Het Hof van Justitie van de EU heeft opnieuw nationale wetten geschrapt die het massaal verzamelen en bewaren van data door telecomoperators voor wetshandhavingsdoeleinden verplicht stellen. In een uitspraak over zaken die in het VK, Frankrijk en België zijn aangespannen, zei de rechtbank dat de ePrivacy-richtlijn van de EU het willekeurig bewaren van enorme hoeveelheden persoonlijke communicatiegegevens verbiedt, zelfs in naam van nationale veiligheid of preventie.
De zaken werden aangespannen door de NGO's Privacy International en Quadrature du Net in respectievelijk het VK en Frankrijk, en de vereniging van advocaten in België. De algemene pleitbezorger van de EU-rechtbank vond in een in januari uitgebracht advies al dat de nationale wetgeving inzake gegevensbewaring in alle drie de landen te breed en willekeurig was, waardoor de grondrechten van EU-burgers werden geschonden.
De definitieve uitspraak van de rechtbank bevestigt die mening en is in overeenstemming met eerdere uitspraken die de wetgeving inzake gegevensbewaring in 2016 en 2014 schrappen.
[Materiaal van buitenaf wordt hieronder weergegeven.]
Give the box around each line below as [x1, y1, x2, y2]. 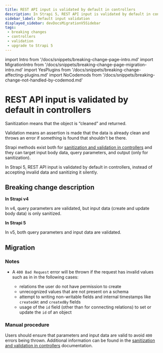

Hoewel talloze landen sindsdien hebben geprobeerd soortgelijke wetten aan te nemen, verduidelijkte de rechtbank dat het exclusieve recht van de EU-landen om de nationale veiligheid te regelen, hen niet van hun verplichtingen onder de ePrivacy-richtlijn om de vertrouwelijkheid van persoonlijke communicatie te beschermen, ontsloeg.
Zelfs als die vertrouwelijkheid soms wordt geschonden in naam van een ernstige, reële bedreiging van de nationale veiligheid, kan die uitzondering niet de regel worden, waarbij het bewaren van alle persoonsgegevens de standaardpraktijk wordt. De EU-landen moeten het evenredigheidsbeginsel volgens het handvest van de grondrechten van de EU nog steeds handhaven, wat betekent dat het bewaren van gegevens onderworpen is aan toetsing door een rechtbank of een andere onafhankelijke autoriteit en van beperkte duur is.